━━━━━ DATA RECORDS ━━━━━
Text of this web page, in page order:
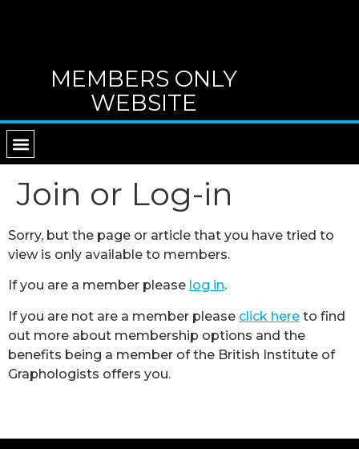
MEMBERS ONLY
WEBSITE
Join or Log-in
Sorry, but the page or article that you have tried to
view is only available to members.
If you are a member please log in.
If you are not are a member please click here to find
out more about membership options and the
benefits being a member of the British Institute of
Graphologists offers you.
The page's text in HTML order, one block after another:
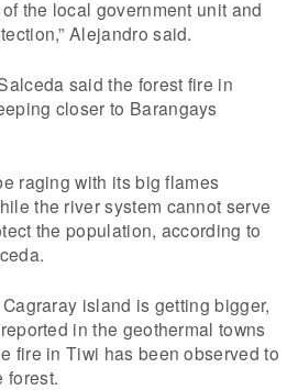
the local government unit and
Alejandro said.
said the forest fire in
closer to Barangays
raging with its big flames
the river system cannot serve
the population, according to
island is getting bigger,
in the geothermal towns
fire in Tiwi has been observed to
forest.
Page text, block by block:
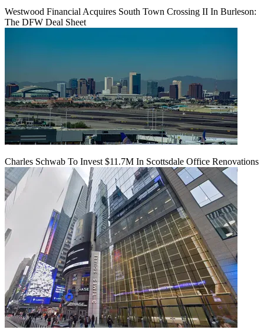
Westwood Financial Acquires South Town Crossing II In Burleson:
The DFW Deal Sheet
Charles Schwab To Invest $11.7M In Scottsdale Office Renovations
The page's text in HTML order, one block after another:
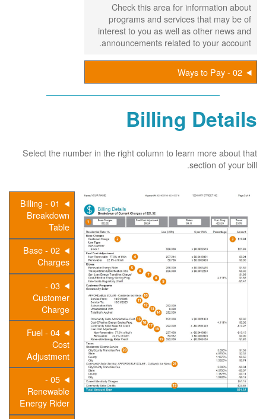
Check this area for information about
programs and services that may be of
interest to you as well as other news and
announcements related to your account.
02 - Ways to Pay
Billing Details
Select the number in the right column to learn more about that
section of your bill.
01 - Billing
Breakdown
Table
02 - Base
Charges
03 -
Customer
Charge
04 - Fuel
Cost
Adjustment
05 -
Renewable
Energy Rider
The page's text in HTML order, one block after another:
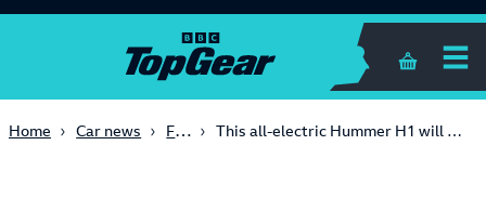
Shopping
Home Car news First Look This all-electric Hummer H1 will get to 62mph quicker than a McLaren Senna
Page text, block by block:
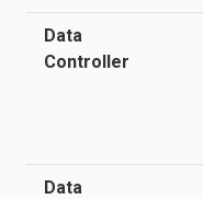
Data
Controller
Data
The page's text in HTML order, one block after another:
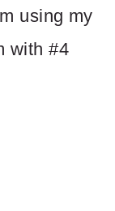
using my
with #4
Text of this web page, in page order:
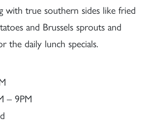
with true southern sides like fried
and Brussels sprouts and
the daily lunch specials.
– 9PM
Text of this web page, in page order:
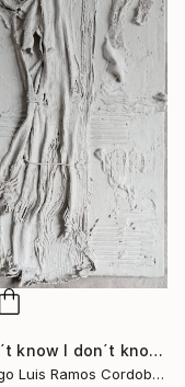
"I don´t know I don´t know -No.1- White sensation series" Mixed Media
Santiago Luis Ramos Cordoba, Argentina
━━━━━
→ EXERCISE BRIEF: Copy each line of the records above without change, but do not include any picture.

→ WRITTEN ANSWER:
Text of this web page, in page order:
MEMBERS ONLY
WEBSITE
Join or Log-in
Sorry, but the page or article that you have tried to
view is only available to members.
If you are a member please log in.
If you are not are a member please click here to find
out more about membership options and the
benefits being a member of the British Institute of
Graphologists offers you.
The page's text in HTML order, one block after another:
the local government unit and
Alejandro said.
said the forest fire in
closer to Barangays
raging with its big flames
the river system cannot serve
the population, according to
island is getting bigger,
in the geothermal towns
fire in Tiwi has been observed to
forest.
Page text, block by block:
Westwood Financial Acquires South Town Crossing II In Burleson:
The DFW Deal Sheet
Charles Schwab To Invest $11.7M In Scottsdale Office Renovations
The page's text in HTML order, one block after another:
Check this area for information about
programs and services that may be of
interest to you as well as other news and
announcements related to your account.
02 - Ways to Pay
Billing Details
Select the number in the right column to learn more about that
section of your bill.
01 - Billing
Breakdown
Table
02 - Base
Charges
03 -
Customer
Charge
04 - Fuel
Cost
Adjustment
05 -
Renewable
Energy Rider
The page's text in HTML order, one block after another:
Shopping
Home Car news First Look This all-electric Hummer H1 will get to 62mph quicker than a McLaren Senna
Page text, block by block:
Data
Controller
Data
The page's text in HTML order, one block after another:
using my
with #4
Text of this web page, in page order:
with true southern sides like fried
and Brussels sprouts and
the daily lunch specials.
– 9PM
Text of this web page, in page order:
"I don´t know I don´t know -No.1- White sensation series" Mixed Media
Santiago Luis Ramos Cordoba, Argentina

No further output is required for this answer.